DATASET EXCERPTS:
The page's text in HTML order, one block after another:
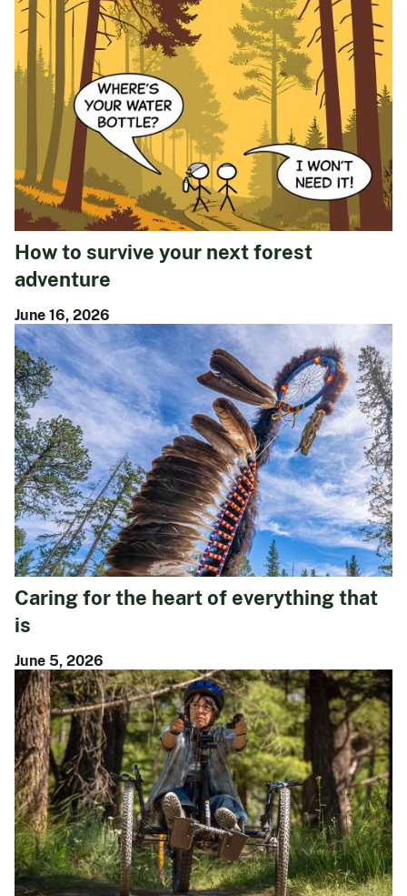
How to survive your next forest
adventure
June 16, 2026
Caring for the heart of everything that
is
June 5, 2026
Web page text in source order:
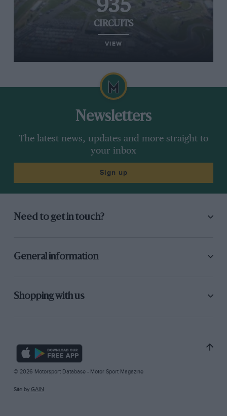
935
CIRCUITS
VIEW
Newsletters
The latest news, updates and more straight to
your inbox
Sign up
Need to get in touch?
General information
Shopping with us
© 2026 Motorsport Database - Motor Sport Magazine
Site by GAIN
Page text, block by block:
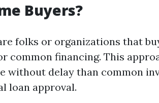
Buyers?
folks or organizations that
financing. This
without delay than common
loan approval.

ASSIGNMENT:
An exact reproduction of the material above is needed, without its pictures.

TASK OUTPUT:
The page's text in HTML order, one block after another:
How to survive your next forest
adventure
June 16, 2026
Caring for the heart of everything that
is
June 5, 2026
Web page text in source order:
935
CIRCUITS
VIEW
Newsletters
The latest news, updates and more straight to
your inbox
Sign up
Need to get in touch?
General information
Shopping with us
© 2026 Motorsport Database - Motor Sport Magazine
Site by GAIN
Page text, block by block:
Buyers?
folks or organizations that
financing. This
without delay than common
loan approval.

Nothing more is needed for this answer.